As mentioned previously, one application of the present invention is to examine input strings of a data stream to search for one or more k-byte computer virus sequences. This, of course, assumes that the valid signature of multiple computer viruses are all of the same length k. Another application of the present invention is to search for multiple strings simultaneously that do not have the same length. In such application, k represents the maximum length string in CAM 21 and n represents the minimum length mask size. Thus, the width of CAM 21 is k+n bytes and n is the number of replicated entries (with masks) for the maximum length string. Search strings of length less than k, for example k−x, require that a longer mask, n+x, be applied. Also, strings of length k−x are replicated n+x times in CAM 21. Assuming that there is a minimum length string of interest, for example kmin, then x may be any value from 0 to (k−kmin).
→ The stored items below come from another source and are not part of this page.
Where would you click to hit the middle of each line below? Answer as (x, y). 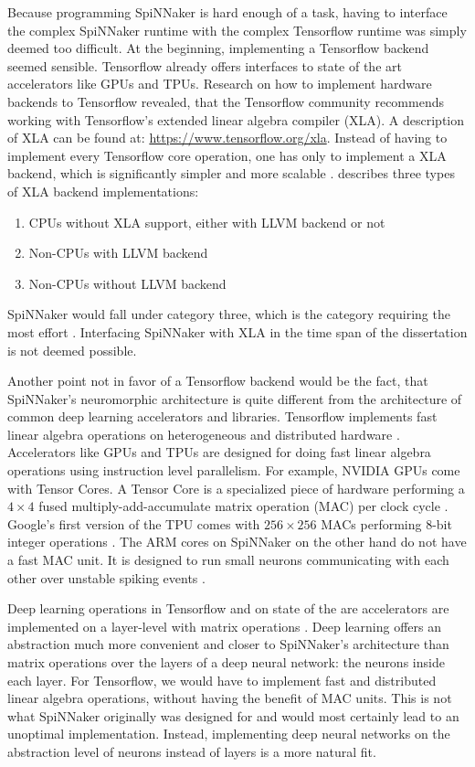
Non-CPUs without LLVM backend (127, 283)
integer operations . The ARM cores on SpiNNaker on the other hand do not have (237, 542)
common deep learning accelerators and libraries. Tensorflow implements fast (222, 416)
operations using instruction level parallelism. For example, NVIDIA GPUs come (234, 470)
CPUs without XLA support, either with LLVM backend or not (207, 222)
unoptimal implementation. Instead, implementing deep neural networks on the (229, 734)
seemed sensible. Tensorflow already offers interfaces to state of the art (205, 65)
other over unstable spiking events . (106, 577)
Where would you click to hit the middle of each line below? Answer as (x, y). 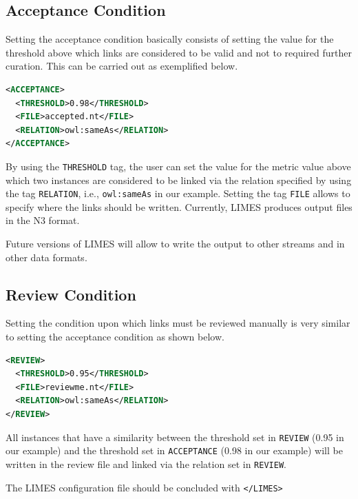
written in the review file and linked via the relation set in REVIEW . (146, 464)
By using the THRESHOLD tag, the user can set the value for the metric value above (178, 166)
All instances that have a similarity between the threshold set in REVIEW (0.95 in (175, 437)
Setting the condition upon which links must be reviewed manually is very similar (178, 323)
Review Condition (71, 294)
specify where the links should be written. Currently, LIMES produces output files (179, 206)
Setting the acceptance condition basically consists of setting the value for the (170, 39)
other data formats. (46, 257)
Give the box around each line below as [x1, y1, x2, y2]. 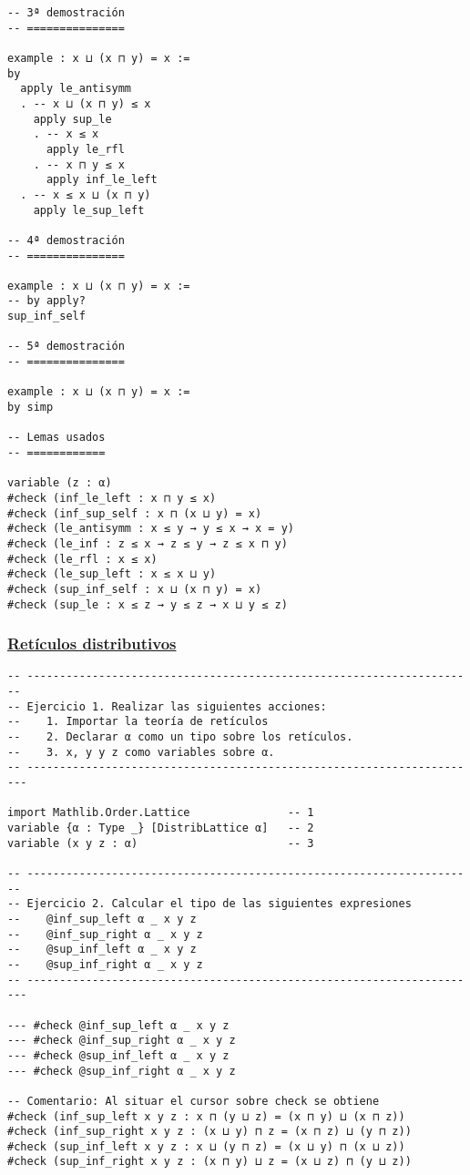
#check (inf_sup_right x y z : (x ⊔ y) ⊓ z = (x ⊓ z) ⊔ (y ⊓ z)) [7, 1125, 412, 1139]
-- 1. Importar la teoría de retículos [7, 715, 269, 729]
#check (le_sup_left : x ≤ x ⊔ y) [7, 567, 217, 581]
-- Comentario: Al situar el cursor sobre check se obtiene [7, 1094, 380, 1108]
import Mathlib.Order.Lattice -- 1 [7, 806, 314, 820]
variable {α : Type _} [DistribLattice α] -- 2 [7, 822, 314, 835]
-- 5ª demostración [7, 340, 125, 353]
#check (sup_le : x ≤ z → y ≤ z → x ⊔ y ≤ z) [7, 598, 288, 611]
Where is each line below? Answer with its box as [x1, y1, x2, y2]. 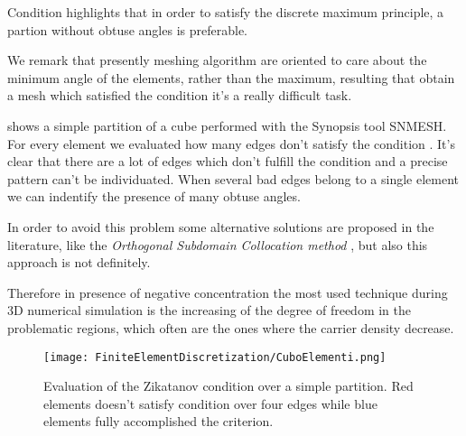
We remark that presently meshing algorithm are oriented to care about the [7, 51, 427, 70]
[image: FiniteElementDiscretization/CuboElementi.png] [43, 350, 387, 364]
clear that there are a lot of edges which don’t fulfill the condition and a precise [7, 152, 448, 171]
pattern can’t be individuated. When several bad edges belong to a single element [7, 169, 460, 188]
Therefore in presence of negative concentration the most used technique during [7, 283, 448, 301]
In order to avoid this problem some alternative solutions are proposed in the [7, 217, 434, 236]
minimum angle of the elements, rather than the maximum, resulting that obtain [7, 68, 455, 87]
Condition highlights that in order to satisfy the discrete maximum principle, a [7, 3, 444, 21]
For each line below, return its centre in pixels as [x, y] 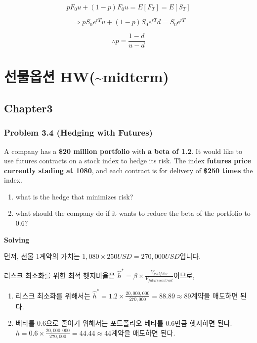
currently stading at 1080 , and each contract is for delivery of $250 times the [128, 170]
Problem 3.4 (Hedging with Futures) [78, 132]
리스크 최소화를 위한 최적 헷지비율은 [60, 275]
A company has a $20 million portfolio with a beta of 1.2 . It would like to [123, 151]
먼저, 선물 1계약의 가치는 [42, 256]
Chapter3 [28, 108]
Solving [17, 239]
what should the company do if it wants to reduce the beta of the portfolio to [133, 213]
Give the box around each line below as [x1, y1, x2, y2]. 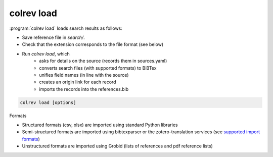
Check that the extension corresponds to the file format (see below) [22, 41, 164, 47]
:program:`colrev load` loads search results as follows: [9, 25, 122, 31]
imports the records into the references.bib [39, 86, 129, 92]
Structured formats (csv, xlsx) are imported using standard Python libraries [22, 122, 178, 128]
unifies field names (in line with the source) [39, 72, 129, 78]
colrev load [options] [20, 99, 76, 106]
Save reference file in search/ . [22, 34, 85, 40]
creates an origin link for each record [39, 79, 116, 85]
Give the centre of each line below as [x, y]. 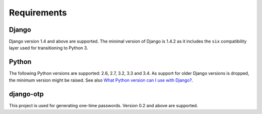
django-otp [26, 94]
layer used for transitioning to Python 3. [49, 48]
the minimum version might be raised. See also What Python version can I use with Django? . [101, 80]
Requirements [38, 13]
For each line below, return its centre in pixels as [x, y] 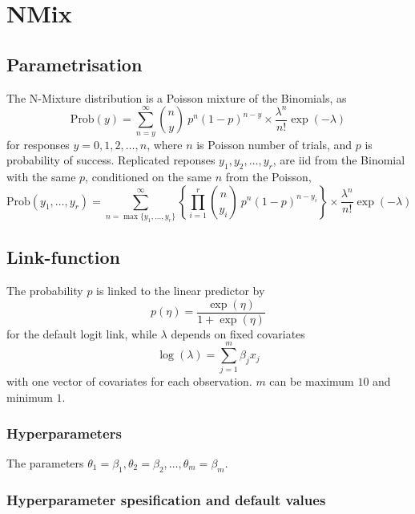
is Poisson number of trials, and [274, 144]
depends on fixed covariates [238, 333]
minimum [30, 397]
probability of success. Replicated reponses [111, 160]
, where [165, 144]
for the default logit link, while [82, 333]
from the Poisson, [268, 176]
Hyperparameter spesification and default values [166, 499]
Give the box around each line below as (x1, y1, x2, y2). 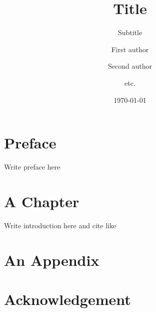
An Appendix (4, 249, 99, 270)
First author (111, 44, 149, 54)
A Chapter (4, 191, 79, 211)
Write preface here (4, 162, 60, 172)
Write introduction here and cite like (4, 220, 116, 230)
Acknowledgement (4, 288, 131, 309)
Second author (108, 61, 152, 71)
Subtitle (117, 27, 142, 38)
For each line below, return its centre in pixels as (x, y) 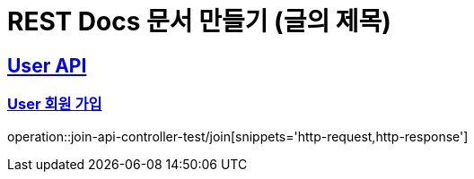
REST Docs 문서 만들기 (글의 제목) (199, 21)
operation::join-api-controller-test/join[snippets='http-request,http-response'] (238, 136)
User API (47, 65)
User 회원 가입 (55, 104)
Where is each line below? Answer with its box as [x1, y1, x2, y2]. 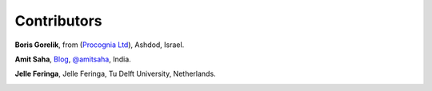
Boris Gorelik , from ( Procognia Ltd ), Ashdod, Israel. [14, 40, 185, 49]
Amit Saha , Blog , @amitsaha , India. [14, 54, 131, 64]
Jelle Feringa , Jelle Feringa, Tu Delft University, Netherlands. [14, 69, 216, 79]
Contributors [14, 12, 103, 30]
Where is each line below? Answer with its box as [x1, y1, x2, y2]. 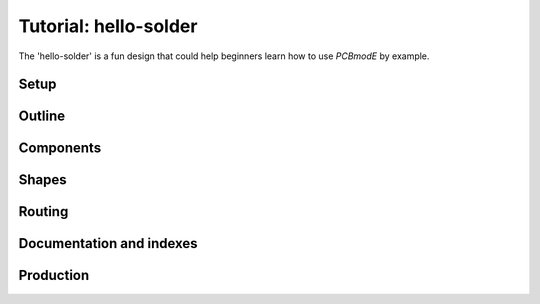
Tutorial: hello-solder [18, 15, 198, 37]
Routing [18, 203, 69, 220]
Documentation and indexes [18, 235, 199, 252]
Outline [18, 108, 65, 125]
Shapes [18, 171, 67, 189]
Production [18, 267, 90, 284]
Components [18, 140, 102, 157]
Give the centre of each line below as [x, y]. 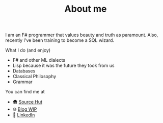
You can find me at [25, 92]
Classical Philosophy [34, 77]
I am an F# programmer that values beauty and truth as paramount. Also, [82, 35]
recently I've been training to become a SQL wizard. [60, 40]
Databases [24, 71]
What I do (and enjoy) [28, 50]
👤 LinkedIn [24, 115]
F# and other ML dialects [39, 60]
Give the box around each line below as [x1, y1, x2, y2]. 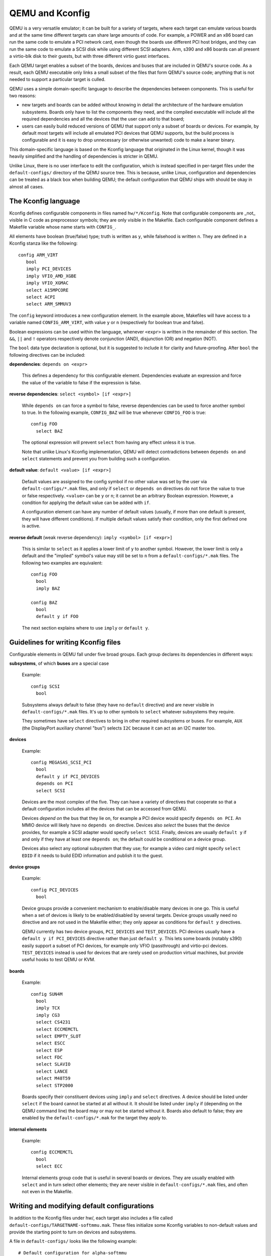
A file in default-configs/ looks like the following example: [9, 1238, 137, 1244]
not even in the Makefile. [22, 1189, 73, 1195]
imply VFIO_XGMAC [26, 280, 69, 286]
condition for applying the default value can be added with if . [22, 499, 151, 505]
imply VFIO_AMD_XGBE [26, 273, 77, 279]
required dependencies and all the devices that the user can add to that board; [22, 116, 185, 122]
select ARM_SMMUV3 [26, 301, 71, 307]
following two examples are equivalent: [22, 560, 103, 566]
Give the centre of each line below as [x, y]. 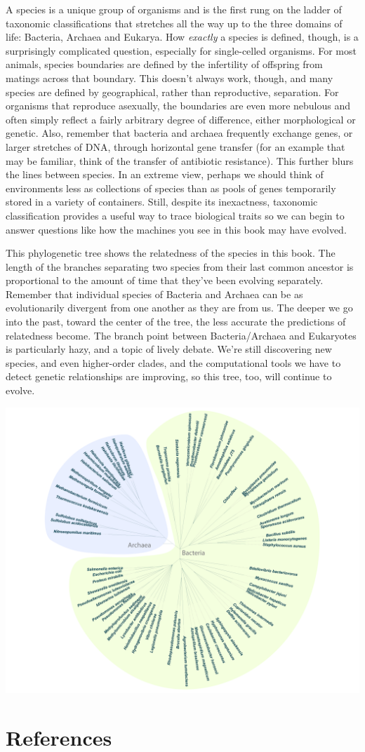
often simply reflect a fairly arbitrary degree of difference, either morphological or [181, 119]
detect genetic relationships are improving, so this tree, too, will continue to [169, 376]
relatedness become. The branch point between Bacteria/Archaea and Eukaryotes [181, 335]
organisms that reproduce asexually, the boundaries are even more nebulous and [178, 106]
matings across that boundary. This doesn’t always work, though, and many [170, 78]
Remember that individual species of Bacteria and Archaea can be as [154, 294]
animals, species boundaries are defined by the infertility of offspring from [164, 64]
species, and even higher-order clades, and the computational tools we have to [173, 362]

When multiple length strings are included, the number of bytes shifted between comparison operations is determined by the minimum mask length n. This also determines the maximum comparison rate that can be achieved. A shift of n+1 bytes assures that every string of interest will be captured at least once within k+n array register 22.
As has been described, the present invention provides an improved method and apparatus for performing complex pattern matching in a data stream within a computer network. The present invention can increase the performance of a CAM-based searching device when used to search for hundreds or thousands of data patterns within data streams of variable lengths. The speed increase is gained by a small increase in the width of the CAM and replication of the patterns within the CAM with a well-defined masking scheme. The increase in data rate is in direct proportion to the additional width of the CAM, assuming byte-aligned comparison operations. The cost of increasing the CAM width and replicating the search patterns is much lower than providing additional CAM modules to increase the access bandwidth for single-entry compare operations.
Although the present disclosure describes a CAM having width k+n, where k is the maximum length of the search string and n is the width of the mask, for examining a variable length data stream for anticipated data patterns of unknown start position within the data stream, multiple strings of different length, k−x bytes, with different mask widths, n+x, are also allowed, with the minimum length string, kmin, determining the maximum value of x=k−kmin. With the present invention, simultaneously searching for multiple strings of different lengths is allowed such that n+x copies of k−x byte strings are included within the CAM, with the longest string k and the shortest length mask n determining the CAM width k+n and the maximum byte shift between compares, n+1.
While the invention has been particularly shown and described with reference to a preferred embodiment, it will be understood by those skilled in the art that various changes in form and detail may be made therein without departing from the spirit and scope of the invention.